(Dataset records)
━━━━
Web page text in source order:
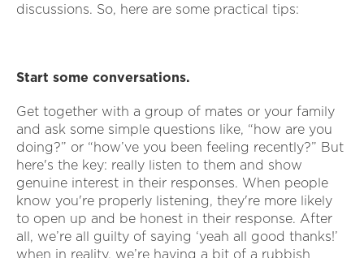
discussions. So, here are some practical tips:
Start some conversations.
Get together with a group of mates or your family
and ask some simple questions like, “how are you
doing?” or “how’ve you been feeling recently?” But
here's the key: really listen to them and show
genuine interest in their responses. When people
know you're properly listening, they're more likely
to open up and be honest in their response. After
all, we’re all guilty of saying ‘yeah all good thanks!’
when in reality, we’re having a bit of a rubbish
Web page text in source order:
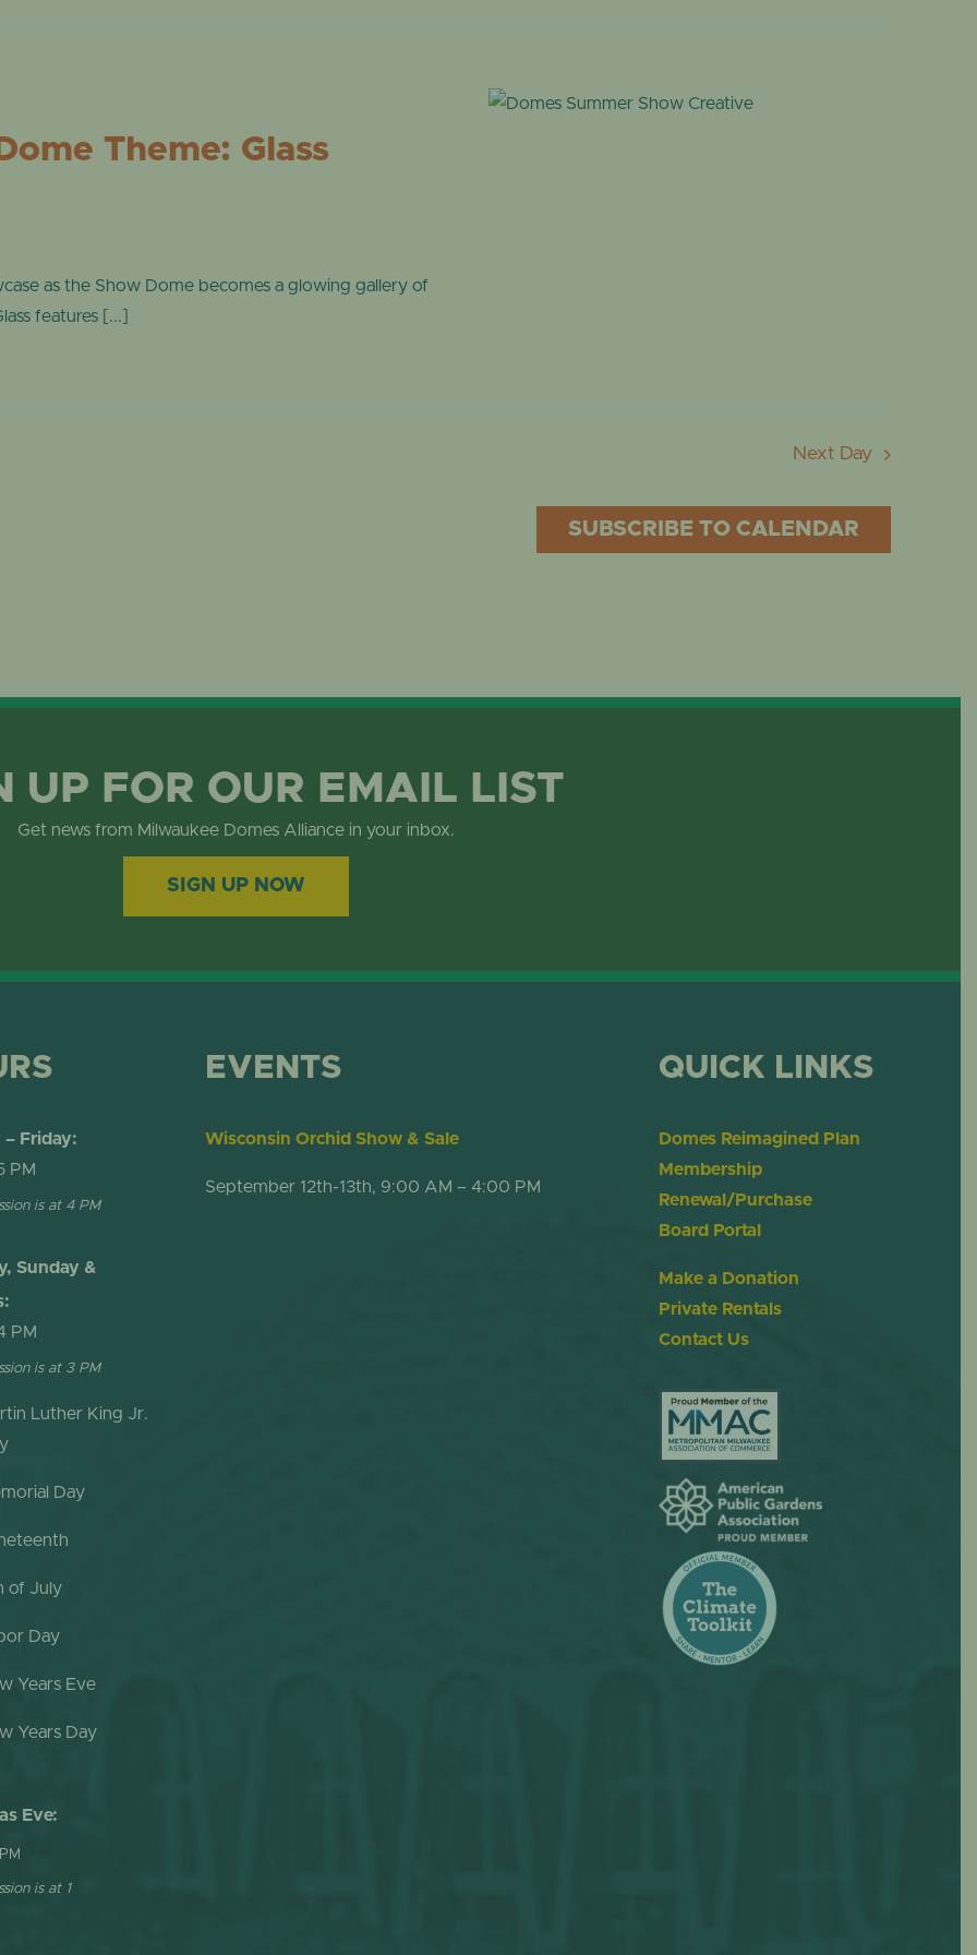
Theme: Glass
as the Show Dome becomes a glowing gallery of
features [...]
Next Day
SUBSCRIBE TO CALENDAR
UP FOR OUR EMAIL LIST
Get news from Milwaukee Domes Alliance in your inbox.
SIGN UP NOW
– Friday:
PM
is at 4 PM
Sunday &
PM
is at 3 PM
Luther King Jr.
Day
of July
Day
Years Eve
Years Day
Eve:
is at 1
EVENTS
Wisconsin Orchid Show & Sale
September 12th-13th, 9:00 AM – 4:00 PM
QUICK LINKS
Domes Reimagined Plan
Membership
Renewal/Purchase
Board Portal
Make a Donation
Private Rentals
Contact Us
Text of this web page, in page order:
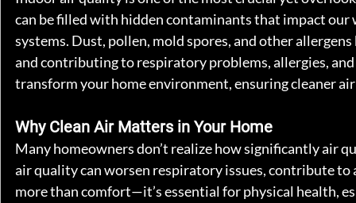
can be filled with hidden contaminants that impact
systems. Dust, pollen, mold spores, and other
and contributing to respiratory problems, allergies,
transform your home environment, ensuring cleaner
Why Clean Air Matters in Your Home
Many homeowners don’t realize how significantly air
air quality can worsen respiratory issues, contribute to
more than comfort—it’s essential for physical health,
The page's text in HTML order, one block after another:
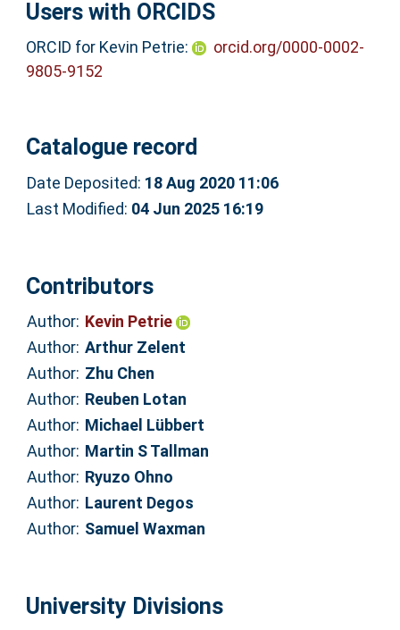
Users with ORCIDS
ORCID for Kevin Petrie:
orcid.org/0000-0002-
9805-9152
Catalogue record
Date Deposited: 18 Aug 2020 11:06
Last Modified: 04 Jun 2025 16:19
Contributors
Author: Kevin Petrie
Author: Arthur Zelent
Author: Zhu Chen
Author: Reuben Lotan
Author: Michael Lübbert
Author: Martin S Tallman
Author: Ryuzo Ohno
Author: Laurent Degos
Author: Samuel Waxman
University Divisions
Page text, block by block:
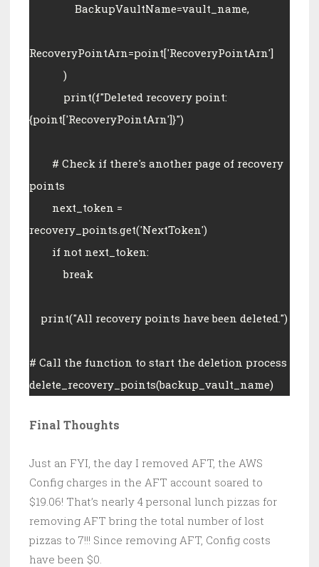
                BackupVaultName=vault_name,
RecoveryPointArn=point['RecoveryPointArn']
            )
{point['RecoveryPointArn']}")
points
recovery_points.get('NextToken')
        if not next_token:
            break
    print("All recovery points have been deleted.")
# Call the function to start the deletion process
delete_recovery_points(backup_vault_name)
Final Thoughts
Just an FYI, the day I removed AFT, the AWS
Config charges in the AFT account soared to
$19.06! That’s nearly 4 personal lunch pizzas for
removing AFT bring the total number of lost
pizzas to 7!!! Since removing AFT, Config costs
have been $0.
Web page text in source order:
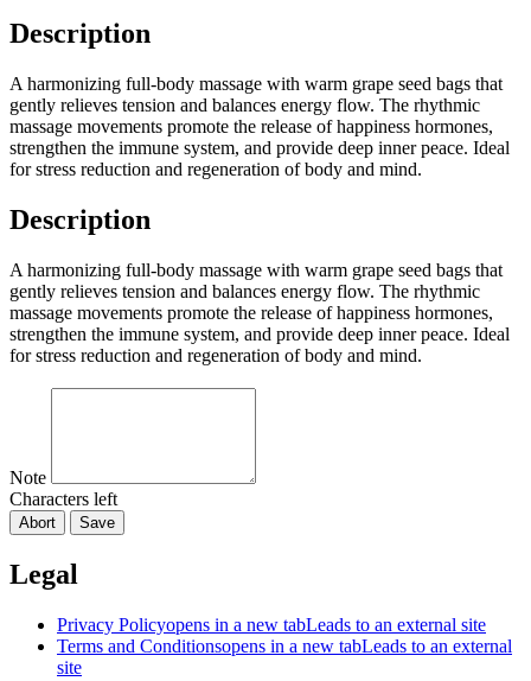
Description
A harmonizing full-body massage with warm grape seed bags that
gently relieves tension and balances energy flow. The rhythmic
massage movements promote the release of happiness hormones,
strengthen the immune system, and provide deep inner peace. Ideal
for stress reduction and regeneration of body and mind.
Description
A harmonizing full-body massage with warm grape seed bags that
gently relieves tension and balances energy flow. The rhythmic
massage movements promote the release of happiness hormones,
strengthen the immune system, and provide deep inner peace. Ideal
for stress reduction and regeneration of body and mind.
Note
Characters left
Abort Save
Legal
Privacy Policyopens in a new tabLeads to an external site
Terms and Conditionsopens in a new tabLeads to an external
site
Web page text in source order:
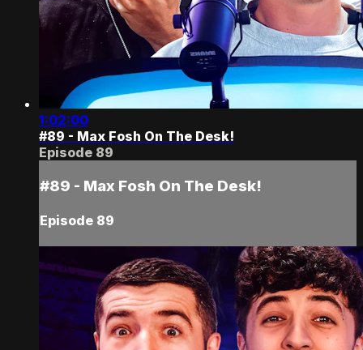
1:02:00
#89 - Max Fosh On The Desk!
Episode 89
#89 - Max Fosh On The Desk!
Episode 89
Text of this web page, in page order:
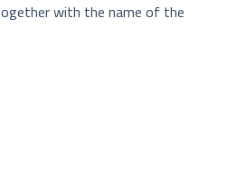
with the name of the
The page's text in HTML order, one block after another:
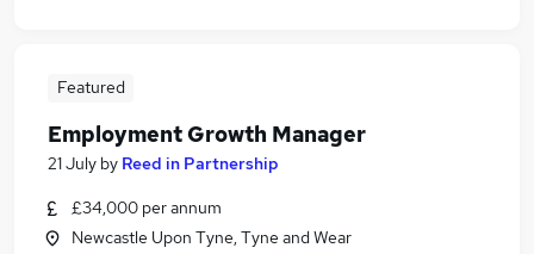
Featured
Employment Growth Manager
21 July by Reed in Partnership
£34,000 per annum
Newcastle Upon Tyne, Tyne and Wear
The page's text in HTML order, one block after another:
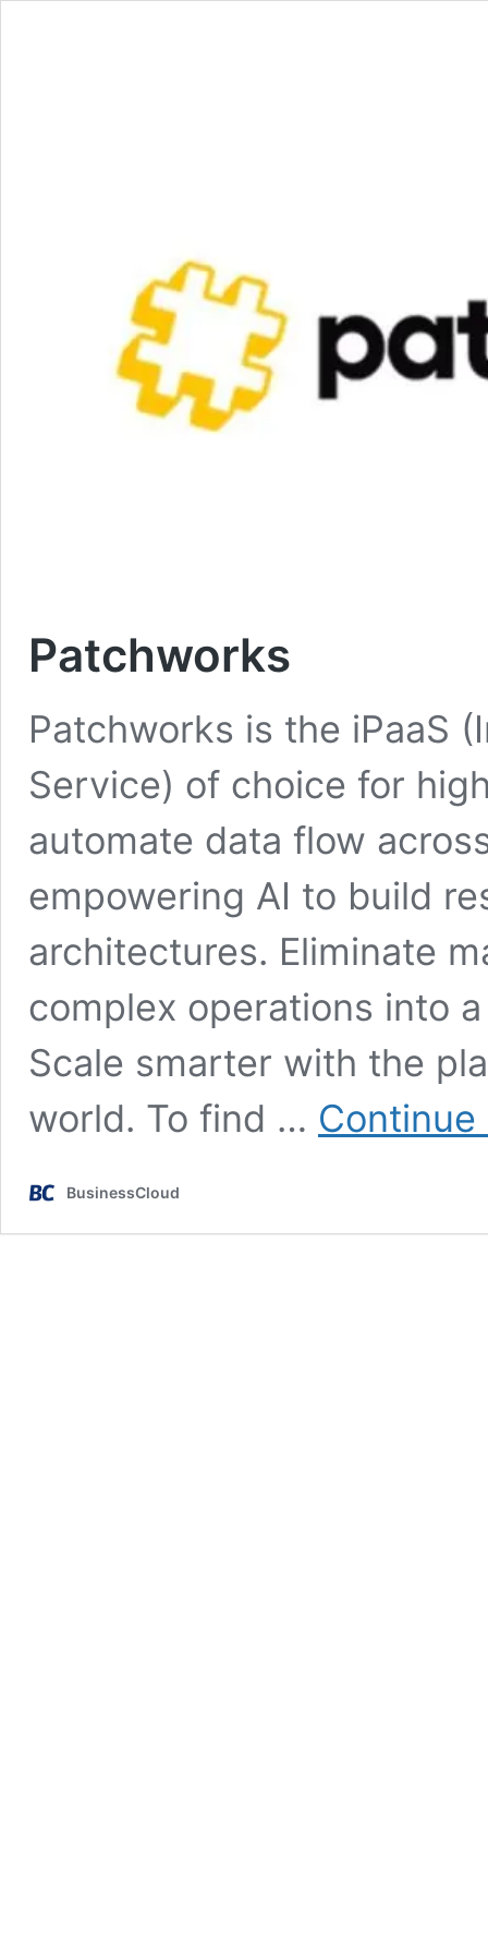
Patchworks
Patchworks is the iPaaS
Service) of choice for
automate data flow
empowering AI to build
architectures. Eliminate
complex operations into
Scale smarter with the
world. To find …
BusinessCloud
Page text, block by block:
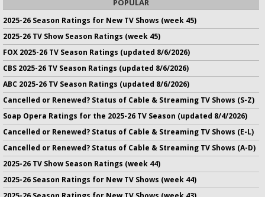
2025-26 Season Ratings for New TV Shows (week 45)
2025-26 TV Show Season Ratings (week 45)
FOX 2025-26 TV Season Ratings (updated 8/6/2026)
CBS 2025-26 TV Season Ratings (updated 8/6/2026)
ABC 2025-26 TV Season Ratings (updated 8/6/2026)
Cancelled or Renewed? Status of Cable & Streaming TV Shows (S-Z)
Soap Opera Ratings for the 2025-26 TV Season (updated 8/4/2026)
Cancelled or Renewed? Status of Cable & Streaming TV Shows (E-L)
Cancelled or Renewed? Status of Cable & Streaming TV Shows (A-D)
2025-26 TV Show Season Ratings (week 44)
2025-26 Season Ratings for New TV Shows (week 44)
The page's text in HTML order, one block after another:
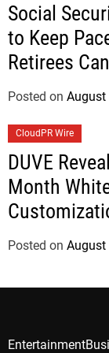
Social
to Keep
Retirees
Through
Posted on August
CloudPR Wire
DUVE
Month
Posted on August
Entertainment
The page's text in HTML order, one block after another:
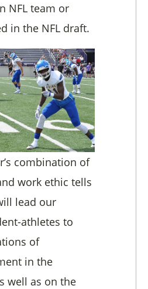
NFL team or
in the NFL draft.
combination of
work ethic tells
lead our
athletes to
of
in the
well as on the
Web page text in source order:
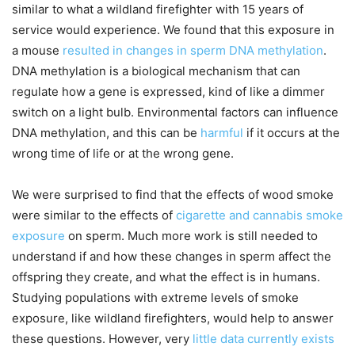
similar to what a wildland firefighter with 15 years of
service would experience. We found that this exposure in
a mouse resulted in changes in sperm DNA methylation.
DNA methylation is a biological mechanism that can
regulate how a gene is expressed, kind of like a dimmer
switch on a light bulb. Environmental factors can influence
DNA methylation, and this can be harmful if it occurs at the
wrong time of life or at the wrong gene.
We were surprised to find that the effects of wood smoke
were similar to the effects of cigarette and cannabis smoke
exposure on sperm. Much more work is still needed to
understand if and how these changes in sperm affect the
offspring they create, and what the effect is in humans.
Studying populations with extreme levels of smoke
exposure, like wildland firefighters, would help to answer
these questions. However, very little data currently exists
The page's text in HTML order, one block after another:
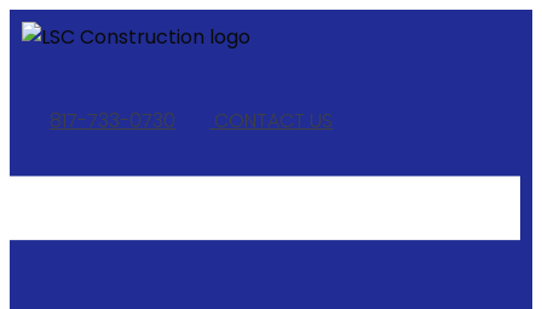
817-733-0730 CONTACT US
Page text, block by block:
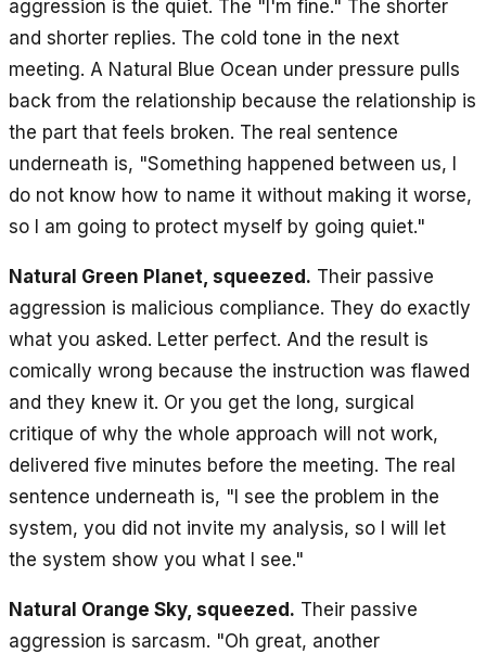
aggression is the quiet. The "I'm fine." The shorter
and shorter replies. The cold tone in the next
meeting. A Natural Blue Ocean under pressure pulls
back from the relationship because the relationship is
the part that feels broken. The real sentence
underneath is, "Something happened between us, I
do not know how to name it without making it worse,
so I am going to protect myself by going quiet."
Natural Green Planet, squeezed. Their passive
aggression is malicious compliance. They do exactly
what you asked. Letter perfect. And the result is
comically wrong because the instruction was flawed
and they knew it. Or you get the long, surgical
critique of why the whole approach will not work,
delivered five minutes before the meeting. The real
sentence underneath is, "I see the problem in the
system, you did not invite my analysis, so I will let
the system show you what I see."
Natural Orange Sky, squeezed. Their passive
aggression is sarcasm. "Oh great, another
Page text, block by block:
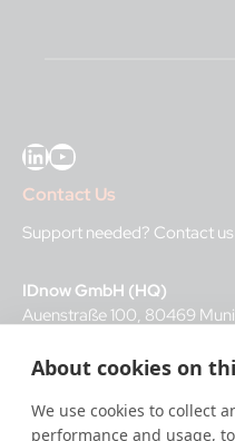
LinkedIn YouTube
Contact Us
Support needed? Contact
IDnow GmbH (HQ)
Auenstraße 100, 80469
Business Hours
dent-Center
About cookies on
We use cookies to collect
performance and usage,
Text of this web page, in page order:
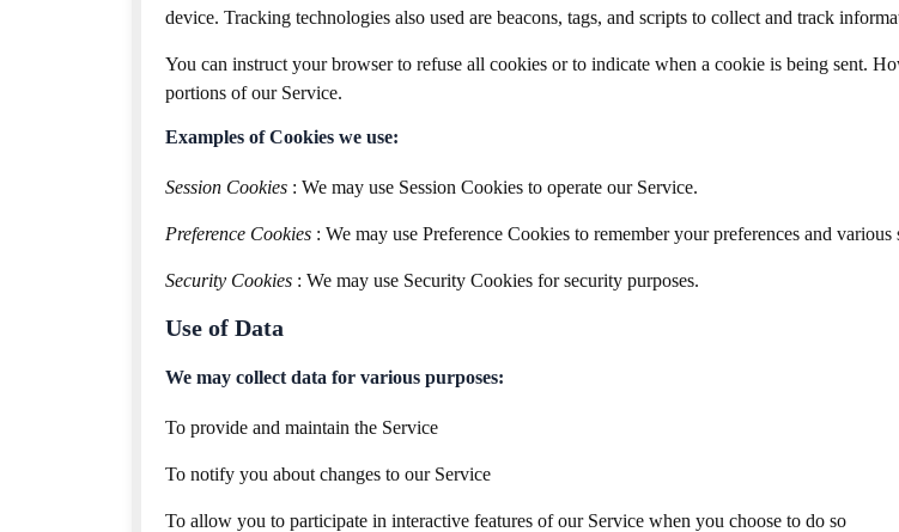
device. Tracking technologies also used are beacons, tags, and scripts to collect and track
You can instruct your browser to refuse all cookies or to indicate when a cookie is being sent.
portions of our Service.
Examples of Cookies we use:
Session Cookies : We may use Session Cookies to operate our Service.
Preference Cookies : We may use Preference Cookies to remember your preferences and various
Security Cookies : We may use Security Cookies for security purposes.
Use of Data
We may collect data for various purposes:
To provide and maintain the Service
To notify you about changes to our Service
To allow you to participate in interactive features of our Service when you choose to do so
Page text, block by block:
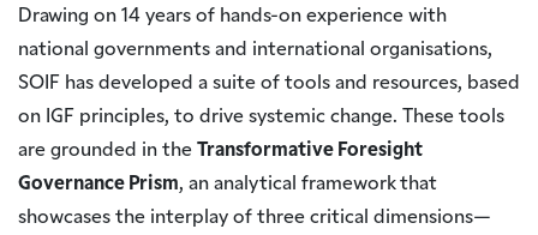
Drawing on 14 years of hands-on experience with
national governments and international organisations,
SOIF has developed a suite of tools and resources, based
on IGF principles, to drive systemic change. These tools
are grounded in the Transformative Foresight
Governance Prism, an analytical framework that
showcases the interplay of three critical dimensions—
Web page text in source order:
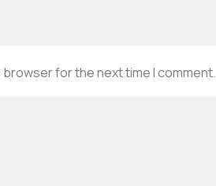
browser for the next time I comment.
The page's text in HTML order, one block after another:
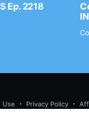
Ep. 2218
Use Privacy Policy
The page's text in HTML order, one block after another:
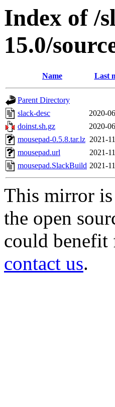
Index of /
15.0/
Name Last
Parent Directory
slack-desc
2020-
doinst.sh.gz
2020-
mousepad-0.5.8.tar.lz 2021-
mousepad.url
2021-
mousepad.SlackBuild 2021-
This mirror
the open
could benefit
contact us.
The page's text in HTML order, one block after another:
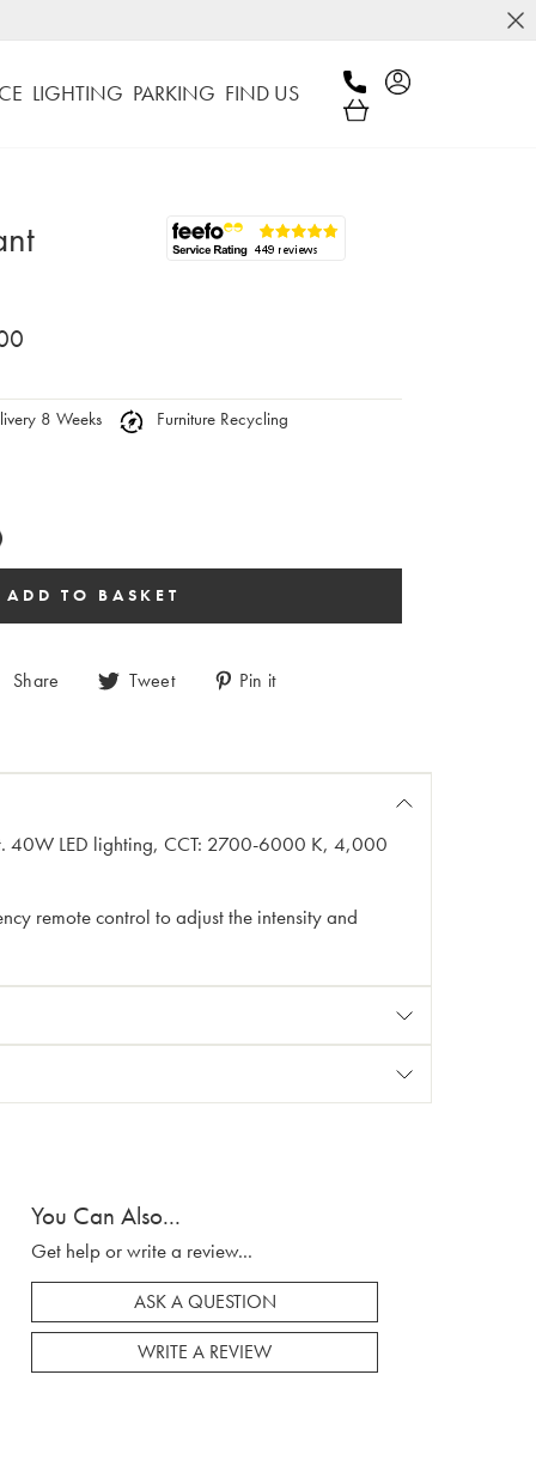
LIGHTING PARKING FIND US
8 Weeks
Furniture Recycling
Share Tweet Pin it
40W LED lighting, CCT: 2700-6000 K, 4,000
remote control to adjust the intensity and
You Can Also...
Get help or write a review...
ASK A QUESTION
WRITE A REVIEW
━━━━
(Exercise requirements) Of all the entries above, retype exactly the lines from the line with "# Call the function" to the line with "lunch pizzas for", both included, and no others.

(The completed task)
# Call the function to start the deletion process
delete_recovery_points(backup_vault_name)
Final Thoughts
Just an FYI, the day I removed AFT, the AWS
Config charges in the AFT account soared to
$19.06! That’s nearly 4 personal lunch pizzas for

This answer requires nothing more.